##### Data shown

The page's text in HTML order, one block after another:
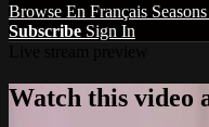
Browse En Français Seasons
Subscribe Sign In
Watch this video
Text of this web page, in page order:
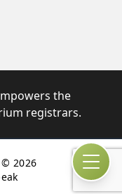
the
registrars.
© 2026
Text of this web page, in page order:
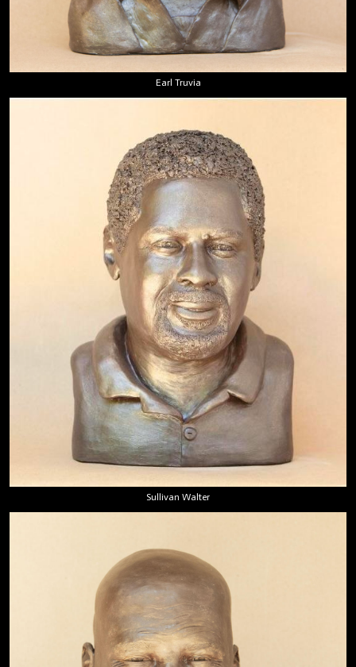
Earl Truvia
Sullivan Walter

##########

• _What you need to do_
All of the entries above should be duplicated exactly, except for the pictures.

• _Solution to this problem_
The page's text in HTML order, one block after another:
Browse En Français Seasons
Subscribe Sign In
Watch this video
Text of this web page, in page order:
the
registrars.
© 2026
Text of this web page, in page order:
Earl Truvia
Sullivan Walter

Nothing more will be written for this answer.